What you need to do:
Find the line with "x = seqa(1, 1, 15); (61, 256)" in the records below. Output exactly from there until after the line with "concluded Gexpressions (only", without pictures.

• • • • • • •

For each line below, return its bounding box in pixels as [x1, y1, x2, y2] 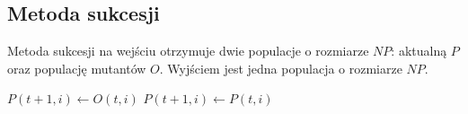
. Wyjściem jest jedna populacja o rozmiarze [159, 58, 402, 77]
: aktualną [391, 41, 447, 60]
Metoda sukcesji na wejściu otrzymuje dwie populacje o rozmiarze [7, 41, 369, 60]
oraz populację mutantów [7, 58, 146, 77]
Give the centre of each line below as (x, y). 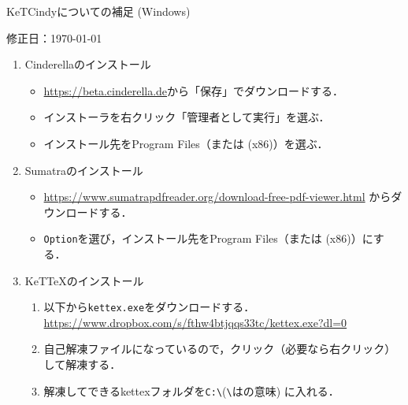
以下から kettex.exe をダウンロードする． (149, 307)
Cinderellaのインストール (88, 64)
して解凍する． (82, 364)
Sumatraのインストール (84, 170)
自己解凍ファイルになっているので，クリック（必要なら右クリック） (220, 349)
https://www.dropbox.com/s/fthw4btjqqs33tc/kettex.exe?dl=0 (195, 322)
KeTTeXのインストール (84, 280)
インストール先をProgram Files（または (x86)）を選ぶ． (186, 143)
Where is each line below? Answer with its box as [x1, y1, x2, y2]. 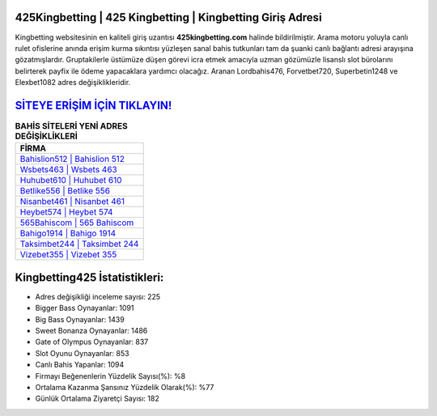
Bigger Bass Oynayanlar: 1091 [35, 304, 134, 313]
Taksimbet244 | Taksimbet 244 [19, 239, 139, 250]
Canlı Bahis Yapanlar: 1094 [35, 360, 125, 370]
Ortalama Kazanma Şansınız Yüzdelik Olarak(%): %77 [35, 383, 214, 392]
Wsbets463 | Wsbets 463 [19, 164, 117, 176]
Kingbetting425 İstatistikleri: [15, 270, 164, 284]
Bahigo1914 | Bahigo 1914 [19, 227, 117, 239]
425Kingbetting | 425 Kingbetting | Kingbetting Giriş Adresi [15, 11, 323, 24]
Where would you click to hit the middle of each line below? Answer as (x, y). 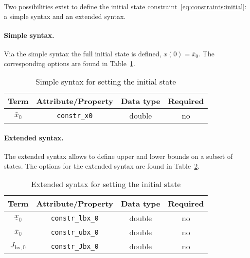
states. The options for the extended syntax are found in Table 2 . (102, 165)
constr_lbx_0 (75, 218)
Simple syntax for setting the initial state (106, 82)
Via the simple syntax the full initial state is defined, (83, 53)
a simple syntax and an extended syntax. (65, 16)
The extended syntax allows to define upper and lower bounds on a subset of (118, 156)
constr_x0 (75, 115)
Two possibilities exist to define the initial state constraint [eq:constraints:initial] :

• • • • • • •

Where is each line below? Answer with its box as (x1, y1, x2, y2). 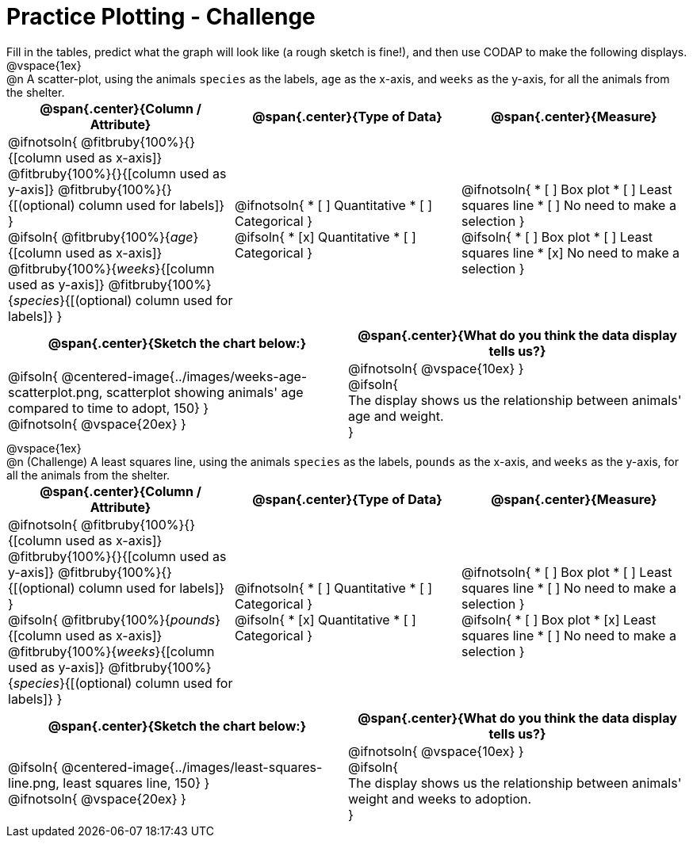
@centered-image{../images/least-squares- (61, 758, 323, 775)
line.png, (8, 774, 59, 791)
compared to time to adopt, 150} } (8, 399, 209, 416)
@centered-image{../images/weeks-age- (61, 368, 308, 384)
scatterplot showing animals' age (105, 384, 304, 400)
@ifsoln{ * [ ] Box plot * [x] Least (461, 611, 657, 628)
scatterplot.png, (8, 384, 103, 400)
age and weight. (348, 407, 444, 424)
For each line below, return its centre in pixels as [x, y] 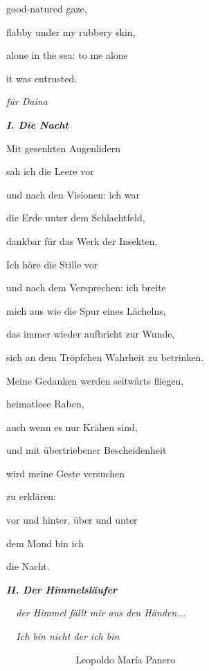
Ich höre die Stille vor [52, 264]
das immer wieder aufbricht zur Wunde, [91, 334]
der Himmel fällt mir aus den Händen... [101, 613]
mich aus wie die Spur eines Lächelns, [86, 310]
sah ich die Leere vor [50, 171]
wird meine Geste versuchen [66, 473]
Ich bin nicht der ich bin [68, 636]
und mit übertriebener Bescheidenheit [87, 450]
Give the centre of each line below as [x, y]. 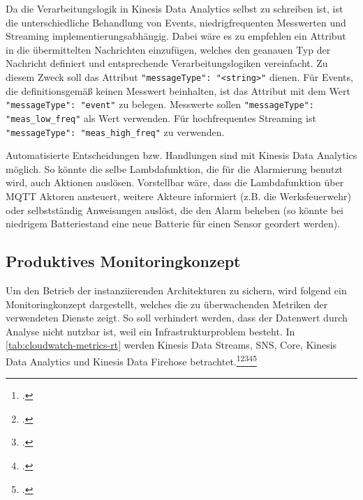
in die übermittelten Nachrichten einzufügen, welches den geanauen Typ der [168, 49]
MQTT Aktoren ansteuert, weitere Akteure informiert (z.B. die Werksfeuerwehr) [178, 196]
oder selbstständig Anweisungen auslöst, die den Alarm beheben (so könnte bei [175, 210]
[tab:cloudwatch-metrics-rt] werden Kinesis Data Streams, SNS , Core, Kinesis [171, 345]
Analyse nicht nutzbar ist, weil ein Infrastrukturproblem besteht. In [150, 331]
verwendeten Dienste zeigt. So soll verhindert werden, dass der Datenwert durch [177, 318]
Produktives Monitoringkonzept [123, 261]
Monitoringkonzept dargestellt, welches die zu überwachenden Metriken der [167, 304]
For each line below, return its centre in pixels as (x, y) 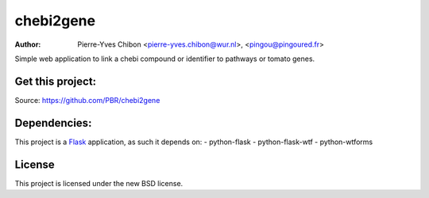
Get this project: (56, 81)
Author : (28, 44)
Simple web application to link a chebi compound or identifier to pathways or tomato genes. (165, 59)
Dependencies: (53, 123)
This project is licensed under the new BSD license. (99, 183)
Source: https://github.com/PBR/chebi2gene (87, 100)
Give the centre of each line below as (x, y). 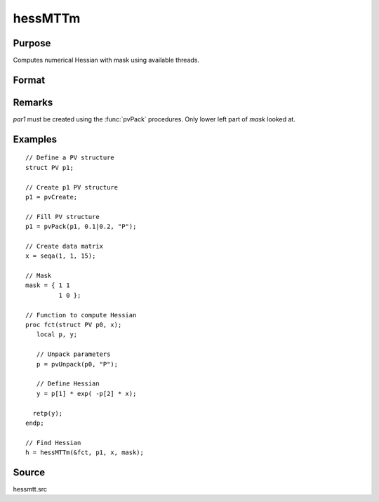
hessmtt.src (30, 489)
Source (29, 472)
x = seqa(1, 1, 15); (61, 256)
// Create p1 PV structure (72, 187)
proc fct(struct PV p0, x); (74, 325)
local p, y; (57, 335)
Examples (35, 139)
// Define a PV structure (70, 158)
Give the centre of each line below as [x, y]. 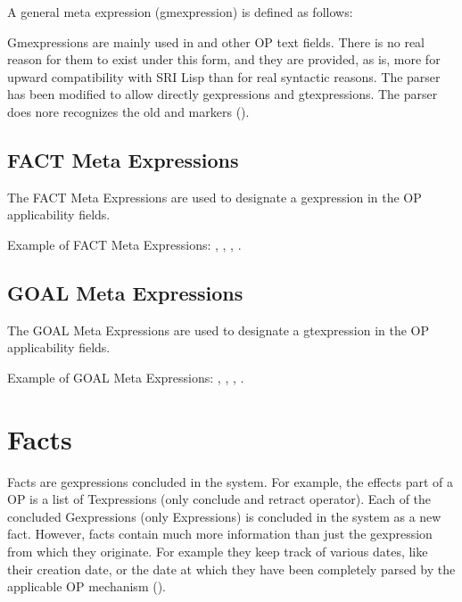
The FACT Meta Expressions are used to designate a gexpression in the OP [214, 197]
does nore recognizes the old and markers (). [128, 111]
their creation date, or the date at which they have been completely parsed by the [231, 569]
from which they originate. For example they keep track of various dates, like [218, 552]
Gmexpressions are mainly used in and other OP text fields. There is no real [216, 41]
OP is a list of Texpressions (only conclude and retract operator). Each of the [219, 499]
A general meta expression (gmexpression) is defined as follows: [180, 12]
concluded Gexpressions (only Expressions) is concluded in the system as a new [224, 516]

• • • • • • •

Solution below:
x = seqa(1, 1, 15); (61, 256)
// Create p1 PV structure (72, 187)
proc fct(struct PV p0, x); (74, 325)
local p, y; (57, 335)
Examples (35, 139)
// Define a PV structure (70, 158)
Give the centre of each line below as [x, y]. 
The FACT Meta Expressions are used to designate a gexpression in the OP [214, 197]
does nore recognizes the old and markers (). [128, 111]
their creation date, or the date at which they have been completely parsed by the [231, 569]
from which they originate. For example they keep track of various dates, like [218, 552]
Gmexpressions are mainly used in and other OP text fields. There is no real [216, 41]
OP is a list of Texpressions (only conclude and retract operator). Each of the [219, 499]
A general meta expression (gmexpression) is defined as follows: [180, 12]
concluded Gexpressions (only Expressions) is concluded in the system as a new [224, 516]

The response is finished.